The question for the panelists had been about what books influenced them as children. There were the standard answers about classics, fairy tales . . . and then came Graham’s turn. He had read Wuthering Heights at age twelve, and was in love with Cathy Earnshaw. And then, snooping under his parents’ mattress, where his dad had been known to hide “interesting things,” he found a copy of Secrets of Hollywood Madams. His favorite part was the chapter about having professional chocolatiers come in and dip the ladies in pure Belgian chocolate. “I used to dream about Cathy . . . dipped in chocolate . . .” Graham said, and the audience and panel promptly lost it.
My sister ran to the Dealers’ Room and bought a copy of The Tooth Fairy, Graham’s stunning dark fantasy, and we had him sign it even though it wasn’t the official time for the massive book signing. We were giggling and sweating at approaching this brilliant man, a real life published author! He was so kind, so funny, so charming! We were delighted. The next time I saw Graham, in the fall of 2007, it was at the Syracuse World Fantasy, and I was on a panel with him. I was a newly published author, and absolutely starstruck to be on a panel at all, let alone sitting next to Graham Joyce, whose Tooth Fairy was so fabulous, and whose The Facts of Life is probably one of the best books I’ve ever read. And when I walked into the room before the panel started, he looked up from his conversation with John Connolly and said, “It’s Jessica! Now we can start!” He remembered me! He congratulated me on getting published! And that’s when I knew that the theory that my sister and I had started formulating in Tempe was a proven fact.

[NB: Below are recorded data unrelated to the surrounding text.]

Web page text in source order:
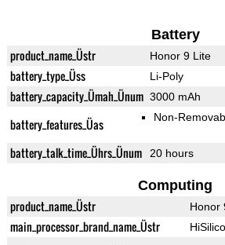
Battery
product_name_Üstr Honor 9 Lite
battery_type_Üss Li-Poly
battery_capacity_Ümah_Ünum 3000 mAh
battery_features_Üas Non-
battery_talk_time_Ührs_Ünum 20 hours
Computing
product_name_Üstr Honor
main_processor_brand_name_Üstr

Good writers are good people. I am not a competitive person, and I was scared that other authors would be, that maybe some of the people I’d met before, like Graham, and Carol Berg, would now be “weird” because I was on their turf, on the “other” side of the panelists’ table. But instead I found a community just as warm and welcoming as I could have hoped. I was given all kinds of great advice: How to do a reading, to trust my gut, to trust my agent, and to never try and outdrink an Australian. I met brand new authors like myself. I met people whose books I had admired since childhood. I met readers and publishers, editors and agents. (And a pirate.)
And the one thing they all—we all—had in common was a love of books. Specifically, fantasy books. Could anything be better? (No, no it could not.)
I’m terrible at networking. I thought I could do it . . . I can not. But I realized very quickly that it’s okay. I’m not there to make connections to boost my career or to rock anyone’s world with my pithy insights. No, I go to World Fantasy to have a good time. To see old friends, to make new friends, and to talk about books!
And to raise a Diet Coke to Graham and the image of Cathy Earnshaw, dipped in chocolate, wandering goopily across the moors!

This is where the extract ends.